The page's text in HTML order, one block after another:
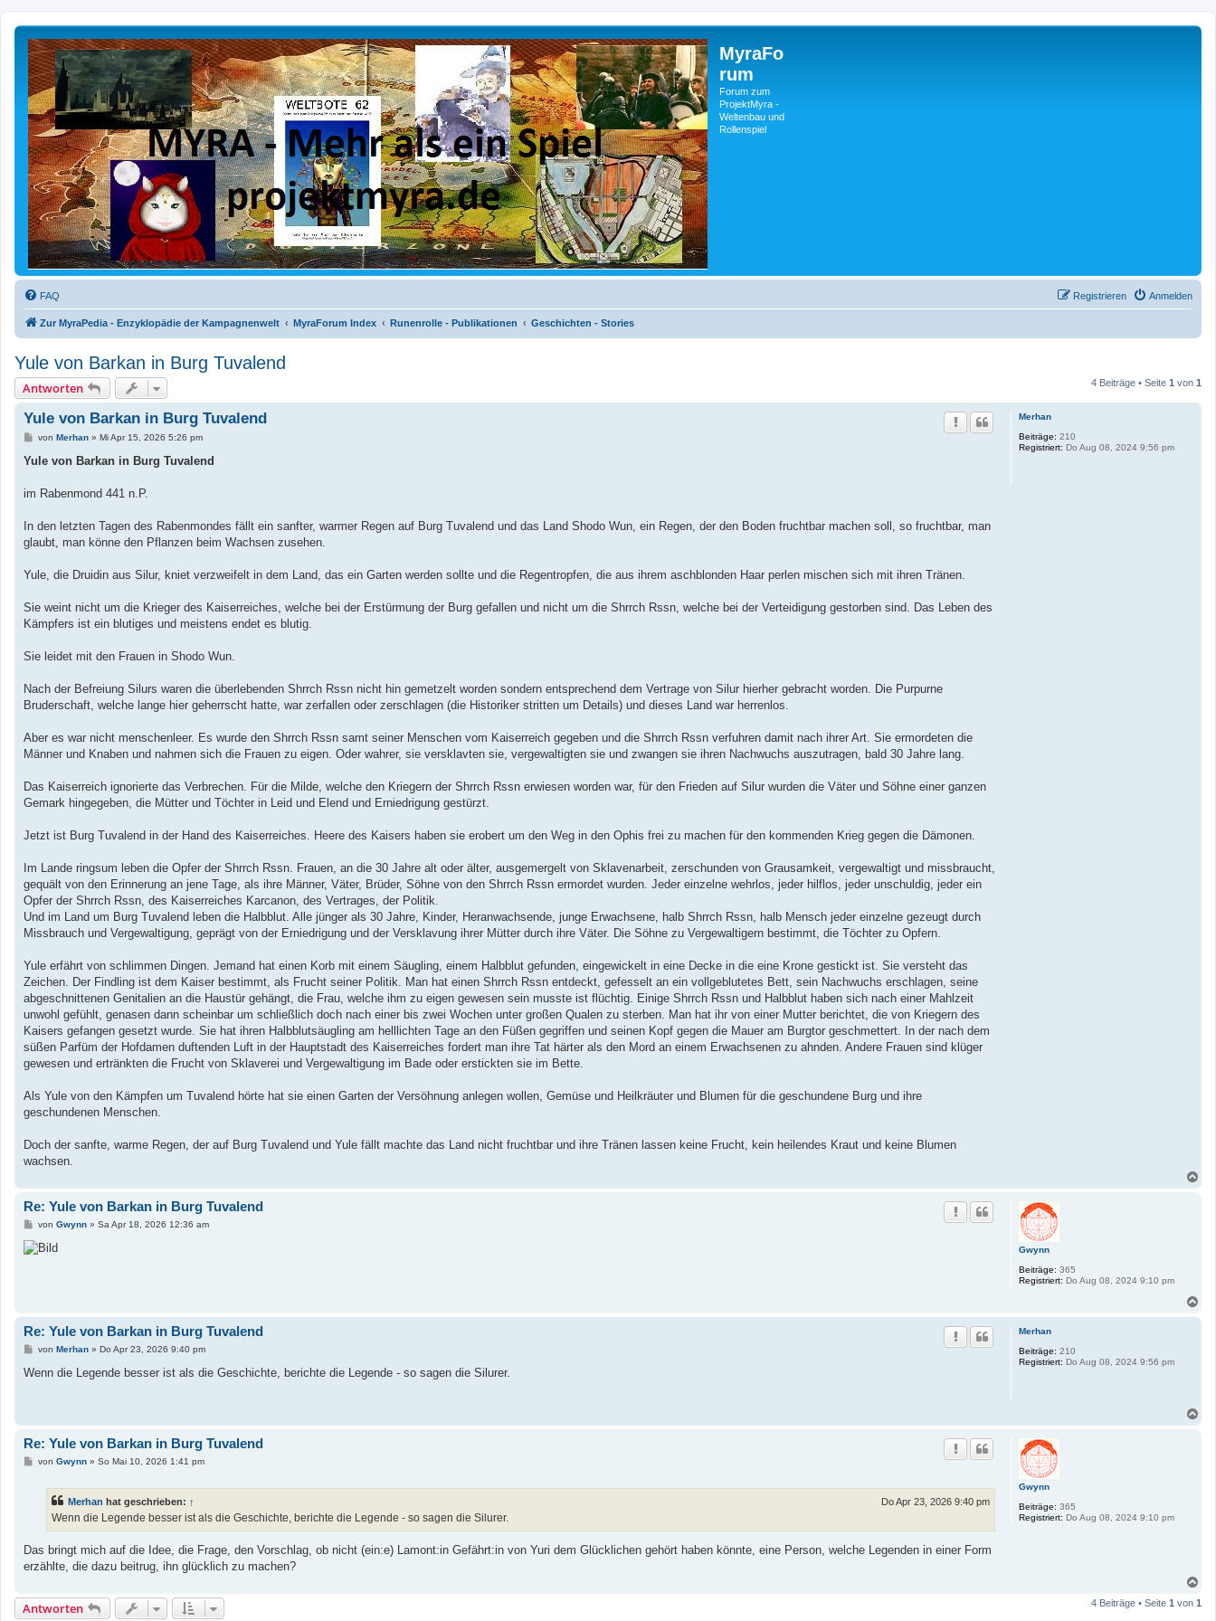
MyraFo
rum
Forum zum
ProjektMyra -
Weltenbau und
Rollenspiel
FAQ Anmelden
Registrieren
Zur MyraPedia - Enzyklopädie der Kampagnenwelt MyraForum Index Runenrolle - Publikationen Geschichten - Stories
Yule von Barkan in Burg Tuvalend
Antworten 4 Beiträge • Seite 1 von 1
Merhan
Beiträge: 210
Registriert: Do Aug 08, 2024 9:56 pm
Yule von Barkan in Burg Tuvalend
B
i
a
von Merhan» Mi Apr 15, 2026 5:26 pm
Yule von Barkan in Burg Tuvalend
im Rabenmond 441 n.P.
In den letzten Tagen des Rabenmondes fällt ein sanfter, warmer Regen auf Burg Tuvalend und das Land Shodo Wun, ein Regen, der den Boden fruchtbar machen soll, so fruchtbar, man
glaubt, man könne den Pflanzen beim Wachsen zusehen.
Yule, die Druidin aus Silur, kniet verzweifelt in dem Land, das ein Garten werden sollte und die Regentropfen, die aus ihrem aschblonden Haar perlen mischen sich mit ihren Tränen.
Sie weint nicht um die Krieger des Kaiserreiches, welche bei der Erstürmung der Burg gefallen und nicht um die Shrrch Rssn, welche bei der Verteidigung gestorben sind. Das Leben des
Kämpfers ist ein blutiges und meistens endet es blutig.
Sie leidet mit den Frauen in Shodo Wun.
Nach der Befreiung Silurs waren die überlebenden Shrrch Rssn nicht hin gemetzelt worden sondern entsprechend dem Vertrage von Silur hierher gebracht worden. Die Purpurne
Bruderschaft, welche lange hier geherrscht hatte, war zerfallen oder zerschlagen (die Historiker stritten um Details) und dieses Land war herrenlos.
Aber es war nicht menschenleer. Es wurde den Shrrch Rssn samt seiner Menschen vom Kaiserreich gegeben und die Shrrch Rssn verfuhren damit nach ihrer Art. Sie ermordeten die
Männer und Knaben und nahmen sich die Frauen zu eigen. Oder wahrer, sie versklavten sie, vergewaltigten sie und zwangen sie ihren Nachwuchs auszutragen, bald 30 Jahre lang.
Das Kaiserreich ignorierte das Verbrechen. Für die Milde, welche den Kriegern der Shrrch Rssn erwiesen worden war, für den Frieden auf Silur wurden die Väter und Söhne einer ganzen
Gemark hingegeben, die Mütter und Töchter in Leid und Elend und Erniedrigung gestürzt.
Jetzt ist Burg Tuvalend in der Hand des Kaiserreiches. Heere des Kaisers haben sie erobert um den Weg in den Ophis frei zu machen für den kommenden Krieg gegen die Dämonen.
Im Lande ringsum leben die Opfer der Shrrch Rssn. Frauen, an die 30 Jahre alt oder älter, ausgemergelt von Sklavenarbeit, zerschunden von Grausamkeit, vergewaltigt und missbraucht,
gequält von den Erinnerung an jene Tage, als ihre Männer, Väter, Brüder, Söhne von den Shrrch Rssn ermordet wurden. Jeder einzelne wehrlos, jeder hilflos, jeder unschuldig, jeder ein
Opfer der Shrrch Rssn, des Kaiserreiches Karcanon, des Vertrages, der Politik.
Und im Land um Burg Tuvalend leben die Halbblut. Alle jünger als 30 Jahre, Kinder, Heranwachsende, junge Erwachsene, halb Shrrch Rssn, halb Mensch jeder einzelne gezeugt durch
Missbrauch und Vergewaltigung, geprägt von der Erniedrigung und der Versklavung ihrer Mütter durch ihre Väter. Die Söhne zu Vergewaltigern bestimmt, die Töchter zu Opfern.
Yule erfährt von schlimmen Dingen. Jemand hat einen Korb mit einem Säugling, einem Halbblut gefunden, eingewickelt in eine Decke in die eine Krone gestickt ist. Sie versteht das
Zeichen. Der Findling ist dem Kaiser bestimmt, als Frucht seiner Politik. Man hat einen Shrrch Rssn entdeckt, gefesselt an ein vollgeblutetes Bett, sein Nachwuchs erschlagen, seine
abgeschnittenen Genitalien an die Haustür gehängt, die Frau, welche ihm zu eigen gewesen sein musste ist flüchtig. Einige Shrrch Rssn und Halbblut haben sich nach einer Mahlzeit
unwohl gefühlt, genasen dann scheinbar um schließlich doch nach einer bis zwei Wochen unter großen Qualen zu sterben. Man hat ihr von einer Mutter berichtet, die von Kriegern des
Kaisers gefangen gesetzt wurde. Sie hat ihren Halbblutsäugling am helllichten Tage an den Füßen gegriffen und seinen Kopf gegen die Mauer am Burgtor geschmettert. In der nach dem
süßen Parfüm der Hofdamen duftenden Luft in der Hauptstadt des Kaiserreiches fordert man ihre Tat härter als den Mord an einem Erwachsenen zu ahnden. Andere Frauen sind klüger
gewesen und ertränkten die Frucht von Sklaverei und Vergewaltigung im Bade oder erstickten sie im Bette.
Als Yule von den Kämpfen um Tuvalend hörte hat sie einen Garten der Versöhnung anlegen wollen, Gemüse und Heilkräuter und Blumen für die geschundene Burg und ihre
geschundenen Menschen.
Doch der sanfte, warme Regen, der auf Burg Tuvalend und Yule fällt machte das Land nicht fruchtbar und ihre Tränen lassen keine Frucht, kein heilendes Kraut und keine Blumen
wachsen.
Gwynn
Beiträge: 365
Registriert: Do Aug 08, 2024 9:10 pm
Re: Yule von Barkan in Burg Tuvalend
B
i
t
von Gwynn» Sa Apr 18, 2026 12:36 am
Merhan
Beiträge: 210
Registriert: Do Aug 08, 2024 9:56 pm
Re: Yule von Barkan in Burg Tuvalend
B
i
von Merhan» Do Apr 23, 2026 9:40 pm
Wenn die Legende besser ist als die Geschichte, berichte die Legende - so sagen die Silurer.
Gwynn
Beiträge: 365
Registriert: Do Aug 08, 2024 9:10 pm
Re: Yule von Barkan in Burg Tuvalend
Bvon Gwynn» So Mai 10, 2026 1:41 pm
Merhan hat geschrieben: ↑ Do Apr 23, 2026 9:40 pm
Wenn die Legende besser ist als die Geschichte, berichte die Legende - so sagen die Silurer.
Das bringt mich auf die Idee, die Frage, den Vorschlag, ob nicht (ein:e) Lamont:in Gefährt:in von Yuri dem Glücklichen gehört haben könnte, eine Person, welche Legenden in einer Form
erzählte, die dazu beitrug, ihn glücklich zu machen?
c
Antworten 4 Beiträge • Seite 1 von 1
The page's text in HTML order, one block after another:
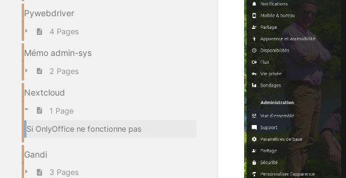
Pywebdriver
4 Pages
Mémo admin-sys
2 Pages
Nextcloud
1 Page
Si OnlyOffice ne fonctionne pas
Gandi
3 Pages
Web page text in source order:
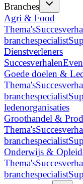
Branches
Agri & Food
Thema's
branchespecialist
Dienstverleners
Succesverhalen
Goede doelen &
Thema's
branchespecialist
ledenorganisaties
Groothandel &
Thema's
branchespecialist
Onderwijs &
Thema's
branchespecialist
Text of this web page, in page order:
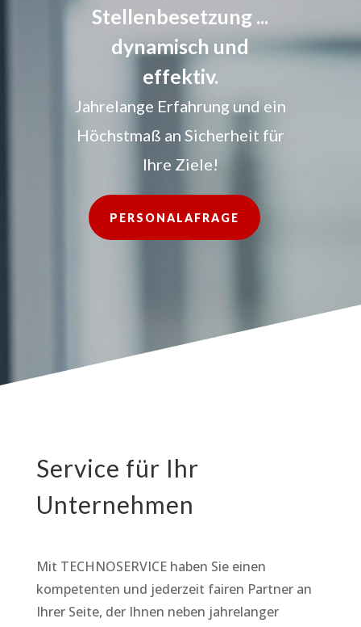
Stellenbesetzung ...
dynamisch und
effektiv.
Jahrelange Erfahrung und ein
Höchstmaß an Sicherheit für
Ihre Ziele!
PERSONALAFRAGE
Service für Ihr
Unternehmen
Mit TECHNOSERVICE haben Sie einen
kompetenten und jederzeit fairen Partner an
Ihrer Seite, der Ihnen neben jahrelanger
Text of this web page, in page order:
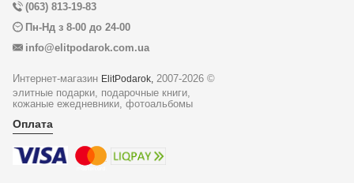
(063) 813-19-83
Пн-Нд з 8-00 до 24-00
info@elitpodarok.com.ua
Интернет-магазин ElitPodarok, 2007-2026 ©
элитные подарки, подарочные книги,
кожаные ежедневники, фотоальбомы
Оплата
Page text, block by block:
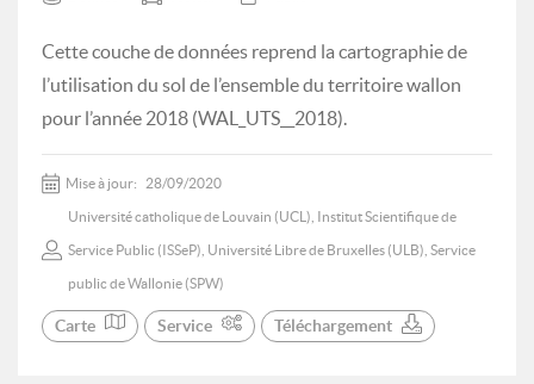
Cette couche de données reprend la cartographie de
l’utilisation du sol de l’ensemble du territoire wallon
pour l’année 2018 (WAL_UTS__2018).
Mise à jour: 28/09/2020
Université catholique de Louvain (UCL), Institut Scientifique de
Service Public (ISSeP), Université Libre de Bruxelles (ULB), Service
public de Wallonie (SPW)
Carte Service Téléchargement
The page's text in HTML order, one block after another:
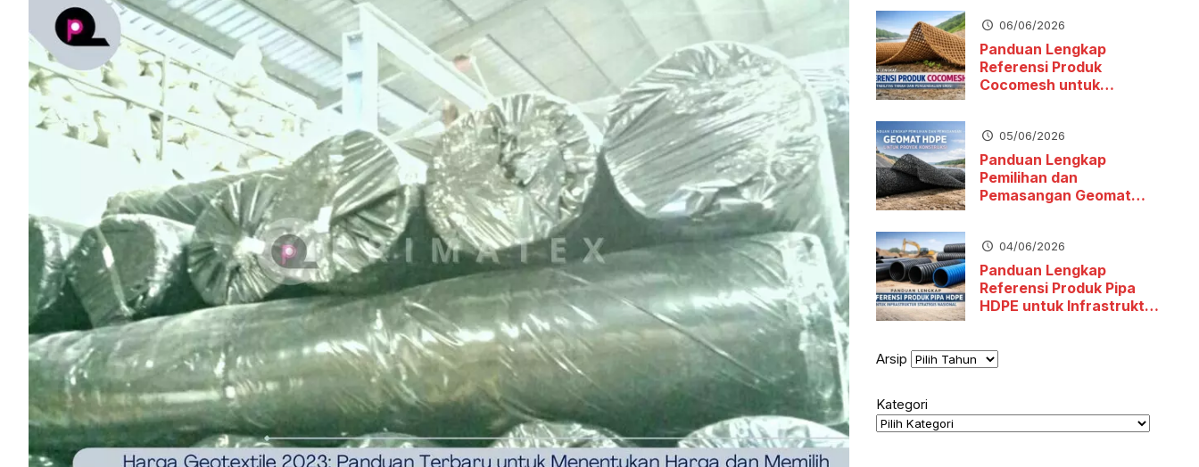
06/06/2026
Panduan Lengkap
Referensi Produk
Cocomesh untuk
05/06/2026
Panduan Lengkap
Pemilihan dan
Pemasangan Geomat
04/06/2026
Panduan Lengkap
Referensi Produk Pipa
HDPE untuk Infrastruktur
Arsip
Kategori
_ _ _ _ _
§ What to do: Report every line of the entries that carries the word "Mütter".

§ Exercise answer:
Gemark hingegeben, die Mütter und Töchter in Leid und Elend und Erniedrigung gestürzt.
Missbrauch und Vergewaltigung, geprägt von der Erniedrigung und der Versklavung ihrer Mütter durch ihre Väter. Die Söhne zu Vergewaltigern bestimmt, die Töchter zu Opfern.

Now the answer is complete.